The core of all neural networks in Python is the autograd package, which provides the mechanism of automatic derivation for all operations on tensors. It is a framework defined at runtime, which means that the back propagation is determined by how the code runs, and each iteration can be different.
- torch.tensor Is the core class of this package. If you set its property. Required_ grad = true, then it will track all operations on the tensor. When the calculation is completed, it can automatically calculate all grads by calling. backward(). All gradients of this tensor are automatically added to the. grad attribute. If you want to prevent a tensor from being tracked, you can call the. detach() method to separate it from the calculation history and organize its future calculation to be tracked. To prevent tracing history and using memory, you can wrap code blocks in with torch.no_grad(): is particularly useful when evaluating models.
- There is also a class that is very important for the implementation of autograd: Function. The sensor and Function are connected to each other and encode a complete calculation history.
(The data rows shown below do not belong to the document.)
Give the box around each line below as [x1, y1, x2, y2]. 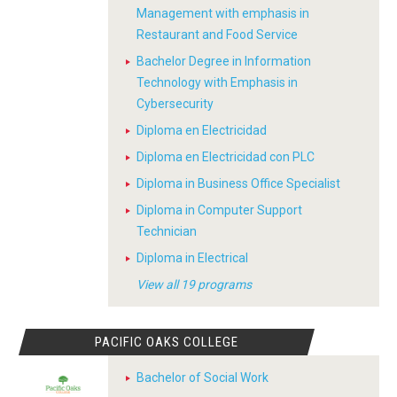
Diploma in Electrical [136, 251, 248, 265]
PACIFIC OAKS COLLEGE [95, 334, 239, 350]
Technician [136, 224, 197, 238]
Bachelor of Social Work [136, 370, 269, 385]
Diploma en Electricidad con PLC [136, 150, 315, 164]
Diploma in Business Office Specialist [136, 176, 340, 191]
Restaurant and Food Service [136, 27, 298, 42]
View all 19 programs [136, 277, 252, 292]
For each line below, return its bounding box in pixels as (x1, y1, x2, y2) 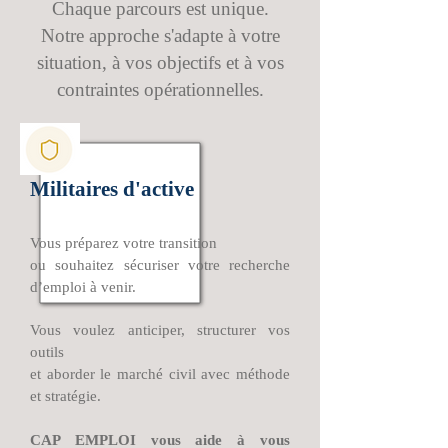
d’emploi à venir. (30, 279, 136, 295)
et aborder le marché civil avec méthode (30, 366, 290, 382)
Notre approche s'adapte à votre (40, 25, 280, 46)
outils (30, 344, 64, 360)
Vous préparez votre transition (30, 235, 217, 251)
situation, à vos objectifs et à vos (36, 52, 284, 73)
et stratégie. (30, 388, 101, 404)
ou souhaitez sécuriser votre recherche (30, 257, 290, 273)
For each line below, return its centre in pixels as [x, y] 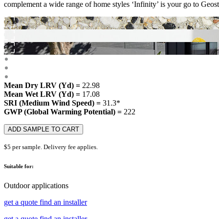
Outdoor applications [36, 185]
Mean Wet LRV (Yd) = [43, 94]
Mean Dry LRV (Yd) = [43, 85]
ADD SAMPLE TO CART [44, 129]
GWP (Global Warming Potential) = [64, 111]
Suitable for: [19, 166]
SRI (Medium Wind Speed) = [53, 103]
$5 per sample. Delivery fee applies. [51, 147]
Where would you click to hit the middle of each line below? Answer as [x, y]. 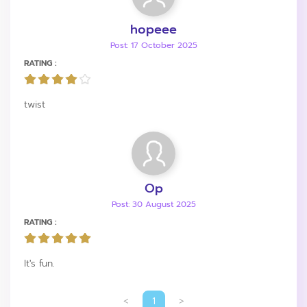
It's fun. [39, 263]
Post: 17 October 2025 [153, 45]
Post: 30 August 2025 [153, 204]
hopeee [153, 29]
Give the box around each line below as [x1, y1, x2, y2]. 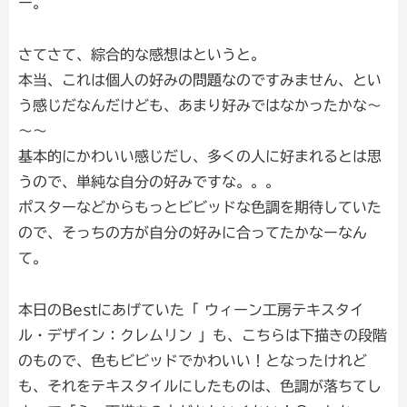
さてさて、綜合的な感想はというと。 [18, 47, 265, 63]
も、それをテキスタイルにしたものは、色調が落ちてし [18, 379, 382, 394]
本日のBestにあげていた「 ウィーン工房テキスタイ [18, 303, 364, 318]
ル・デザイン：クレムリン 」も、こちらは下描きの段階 [18, 328, 387, 343]
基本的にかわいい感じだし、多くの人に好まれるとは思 [18, 149, 382, 164]
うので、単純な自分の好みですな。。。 [18, 174, 280, 190]
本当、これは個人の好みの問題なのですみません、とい [18, 73, 382, 88]
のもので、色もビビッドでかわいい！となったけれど [18, 353, 367, 369]
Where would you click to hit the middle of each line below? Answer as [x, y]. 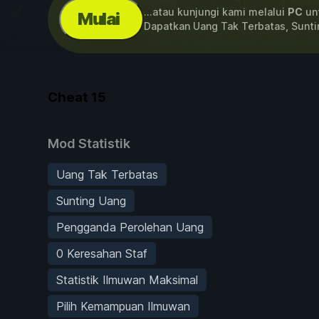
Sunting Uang [91, 200]
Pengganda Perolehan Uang [130, 227]
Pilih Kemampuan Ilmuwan [123, 306]
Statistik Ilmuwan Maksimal [127, 279]
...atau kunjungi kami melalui [215, 12]
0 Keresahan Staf [102, 253]
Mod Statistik [89, 143]
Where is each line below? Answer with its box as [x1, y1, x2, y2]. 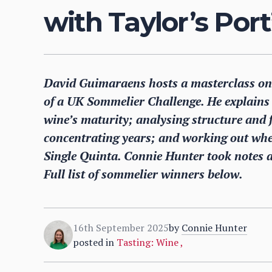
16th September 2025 [73, 221, 169, 234]
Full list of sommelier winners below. [44, 166, 243, 182]
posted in [73, 236, 114, 249]
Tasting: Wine [117, 236, 180, 249]
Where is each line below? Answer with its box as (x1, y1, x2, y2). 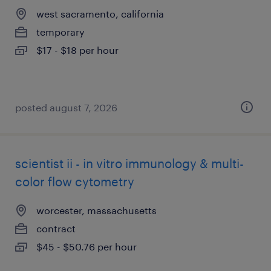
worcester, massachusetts (36, 204, 157, 216)
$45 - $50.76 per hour (36, 241, 137, 252)
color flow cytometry (15, 174, 134, 189)
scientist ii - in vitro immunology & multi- (15, 156, 244, 171)
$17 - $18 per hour (36, 44, 119, 56)
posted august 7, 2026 (15, 102, 117, 113)
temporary (36, 26, 85, 38)
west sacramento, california (36, 8, 164, 19)
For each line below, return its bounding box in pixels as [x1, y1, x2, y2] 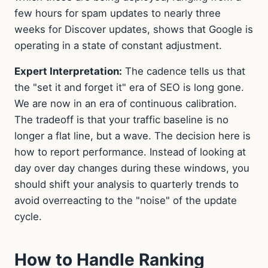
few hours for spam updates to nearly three [14, 7, 221, 19]
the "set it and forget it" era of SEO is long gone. [14, 81, 244, 94]
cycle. [14, 211, 42, 223]
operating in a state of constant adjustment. [14, 39, 222, 51]
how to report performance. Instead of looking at [14, 146, 246, 159]
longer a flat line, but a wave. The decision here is [14, 130, 251, 142]
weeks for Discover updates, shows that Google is [14, 23, 253, 35]
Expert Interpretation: [14, 65, 122, 78]
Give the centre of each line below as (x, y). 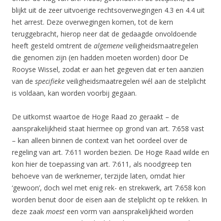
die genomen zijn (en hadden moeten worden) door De (100, 57)
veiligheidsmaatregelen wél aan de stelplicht (135, 81)
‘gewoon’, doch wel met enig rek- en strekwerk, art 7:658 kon (109, 188)
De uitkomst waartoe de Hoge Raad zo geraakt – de (95, 117)
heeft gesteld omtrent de (53, 46)
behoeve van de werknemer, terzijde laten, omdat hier (98, 176)
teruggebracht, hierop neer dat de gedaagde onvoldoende (104, 34)
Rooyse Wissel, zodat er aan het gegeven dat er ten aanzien (108, 69)
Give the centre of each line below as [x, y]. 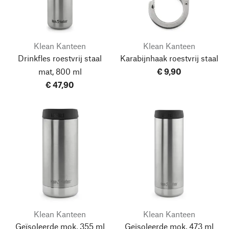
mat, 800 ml [60, 71]
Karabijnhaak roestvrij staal [169, 58]
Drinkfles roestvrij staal [60, 58]
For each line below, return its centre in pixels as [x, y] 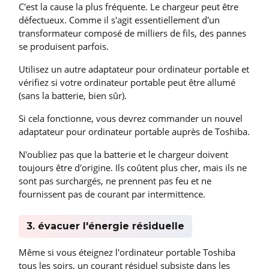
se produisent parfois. [64, 47]
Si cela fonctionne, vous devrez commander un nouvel [131, 119]
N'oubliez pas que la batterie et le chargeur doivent [123, 155]
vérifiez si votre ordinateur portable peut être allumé [127, 83]
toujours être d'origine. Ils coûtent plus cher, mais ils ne [133, 168]
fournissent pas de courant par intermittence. [112, 194]
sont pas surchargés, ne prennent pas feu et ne [115, 181]
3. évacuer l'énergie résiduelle [105, 226]
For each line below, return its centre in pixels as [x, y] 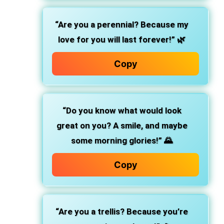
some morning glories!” [116, 140]
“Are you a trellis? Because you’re [122, 211]
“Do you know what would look [122, 110]
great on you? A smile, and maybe [122, 125]
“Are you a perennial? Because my [122, 24]
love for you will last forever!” [116, 39]
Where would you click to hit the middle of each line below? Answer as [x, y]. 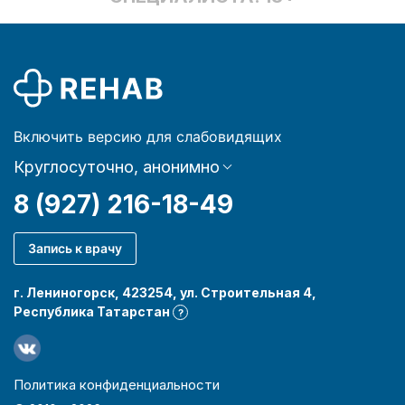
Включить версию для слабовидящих [148, 136]
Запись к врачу [75, 248]
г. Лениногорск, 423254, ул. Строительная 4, [165, 292]
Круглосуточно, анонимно [117, 166]
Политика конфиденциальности [117, 384]
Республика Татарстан [93, 311]
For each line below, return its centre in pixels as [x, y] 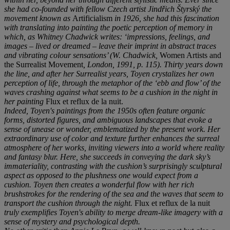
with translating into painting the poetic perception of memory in [108, 27]
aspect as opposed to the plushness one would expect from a [101, 175]
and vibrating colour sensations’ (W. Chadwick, [82, 55]
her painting [24, 101]
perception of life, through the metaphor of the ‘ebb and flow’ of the [112, 83]
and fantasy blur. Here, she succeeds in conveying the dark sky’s [107, 157]
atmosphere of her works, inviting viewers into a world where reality [114, 147]
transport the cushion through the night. [69, 203]
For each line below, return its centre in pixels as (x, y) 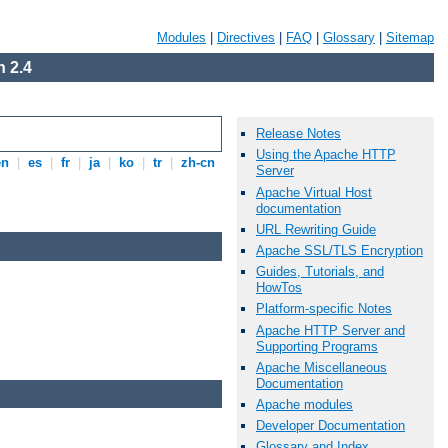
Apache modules (304, 404)
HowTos (279, 288)
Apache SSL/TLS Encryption (339, 250)
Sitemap (410, 37)
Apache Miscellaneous (321, 367)
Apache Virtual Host (314, 192)
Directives (246, 37)
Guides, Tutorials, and (320, 272)

Each tensor has a.grad_fn property, which references the Function that creates the sensor itself
- Code demonstration
import torch x=torch.ones(2,2,requires_grad=True) print(x) y=x+2 print(y) print(y.grad_fn) a=torch.randn(2,2) a=((a*3)/(a-1)) print(a.requires_grad) a.requires_grad_(True) print(a.requires_grad) b = (a * a).sum() print(b.grad_fn)
tensor([[1., 1.], [1., 1.]], requires_grad=True) tensor([[3., 3.], [3., 3.]], grad_fn=<AddBackward0>) <AddBackward0 object at 0x000001F39E4BDD30> False True <SumBackward0 object at 0x000001F39E4BDF98>
pytorch is generally used torch.nn The NN package relies on the autograd package to define models and derive them nn.Module Contains layers and a forward(input) method that returns output.
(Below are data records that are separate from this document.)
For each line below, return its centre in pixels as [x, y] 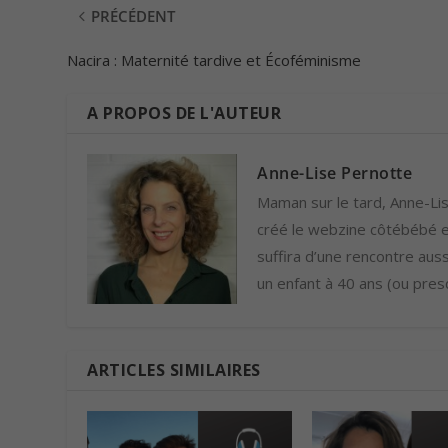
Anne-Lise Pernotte [335, 173]
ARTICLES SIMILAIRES [174, 370]
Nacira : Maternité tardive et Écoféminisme [214, 60]
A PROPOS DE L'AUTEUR [184, 113]
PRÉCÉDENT [133, 16]
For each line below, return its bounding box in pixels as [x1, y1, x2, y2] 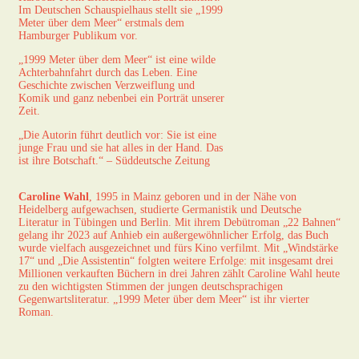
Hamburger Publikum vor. [18, 29, 138, 42]
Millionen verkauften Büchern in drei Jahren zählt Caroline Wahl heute [18, 267, 340, 280]
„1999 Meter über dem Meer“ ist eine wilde [18, 53, 216, 66]
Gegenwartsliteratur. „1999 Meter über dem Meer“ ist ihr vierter [18, 292, 309, 305]
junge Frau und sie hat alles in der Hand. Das [18, 141, 223, 154]
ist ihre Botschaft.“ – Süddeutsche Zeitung [18, 154, 210, 167]
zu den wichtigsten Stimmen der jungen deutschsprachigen [18, 280, 283, 292]
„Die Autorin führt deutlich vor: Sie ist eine [18, 128, 216, 141]
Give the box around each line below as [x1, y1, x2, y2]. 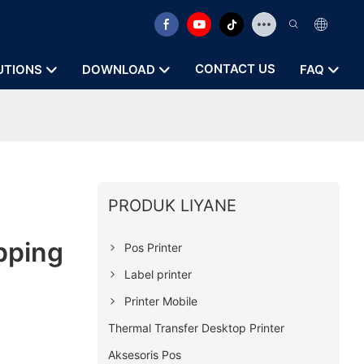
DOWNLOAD [82, 62, 155, 77]
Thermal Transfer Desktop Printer [107, 320, 284, 335]
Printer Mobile [123, 293, 197, 308]
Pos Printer [123, 240, 182, 254]
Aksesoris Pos [107, 347, 181, 362]
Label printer [123, 266, 192, 281]
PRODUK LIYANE [107, 195, 236, 215]
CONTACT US [195, 61, 275, 76]

Typical neural network training process
- Defining neural networks with weights
- Iterate over the input dataset
- Process input over the network
- Calculate loss
- Parameters of back propagation gradient to network
- Update network parameter weight = weight - learning_rate * gradient
import torch import torch.nn as nn import torch.nn.functional as F class Net(nn.Module): def __init__(self): super(Net, self).__init__() # Input image channel: 1; output channel: 6; 5x5 convolution kernel self.conv1 = nn.Conv2d(1, 6, 5) self.conv2 = nn.Conv2d(6, 16, 5) # an affine operation: y = Wx + b self.fc1 = nn.Linear(16 * 5 * 5, 120) self.fc2 = nn.Linear(120, 84) self.fc3 = nn.Linear(84, 10) def forward(self, x): # 2x2 Max pooling x = F.max_pool2d(F.relu(self.conv1(x)), (2, 2)) # If it is a square matrix, it can be defined with only one number x = F.max_pool2d(F.relu(self.conv2(x)), 2) x = x.view(-1, self.num_flat_features(x)) x = F.relu(self.fc1(x)) x = F.relu(self.fc2(x)) x = self.fc3(x) return x def num_flat_features(self, x): size = x.size()[1:] # Remove all other dimensions of the batch dimension num_features = 1 for s in size: num_features *= s return num_features net = Net() print(net)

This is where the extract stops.